WHAT TO WORK ON:
Among the records below, find the line that has "return itself as well (35, 85, 75, 91)"; from there, give the lines again exactly, and stop after the line that has "Update Language management".

(TASK INPUTS)

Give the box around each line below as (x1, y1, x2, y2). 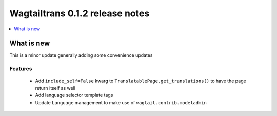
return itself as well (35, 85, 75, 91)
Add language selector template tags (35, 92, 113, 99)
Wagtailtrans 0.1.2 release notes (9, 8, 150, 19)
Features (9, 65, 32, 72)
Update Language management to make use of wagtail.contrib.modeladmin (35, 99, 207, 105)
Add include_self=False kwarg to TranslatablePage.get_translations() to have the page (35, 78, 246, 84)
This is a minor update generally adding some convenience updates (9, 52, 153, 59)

(End TASK INPUTS)
(TASK INPUTS)

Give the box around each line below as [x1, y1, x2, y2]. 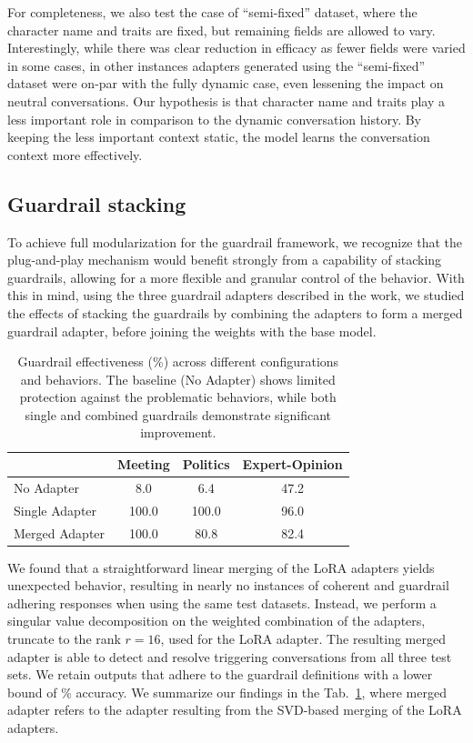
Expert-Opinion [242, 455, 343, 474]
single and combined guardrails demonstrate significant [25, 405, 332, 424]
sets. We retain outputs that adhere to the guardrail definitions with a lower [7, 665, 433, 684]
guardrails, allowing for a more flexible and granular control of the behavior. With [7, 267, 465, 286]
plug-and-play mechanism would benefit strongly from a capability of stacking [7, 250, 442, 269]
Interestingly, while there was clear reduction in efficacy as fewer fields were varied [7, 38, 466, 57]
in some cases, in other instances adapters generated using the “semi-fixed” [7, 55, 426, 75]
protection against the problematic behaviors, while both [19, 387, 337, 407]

(End TASK INPUTS)

WRITTEN ANSWER:
return itself as well (35, 85, 75, 91)
Add language selector template tags (35, 92, 113, 99)
Wagtailtrans 0.1.2 release notes (9, 8, 150, 19)
Features (9, 65, 32, 72)
Update Language management to make use of wagtail.contrib.modeladmin (35, 99, 207, 105)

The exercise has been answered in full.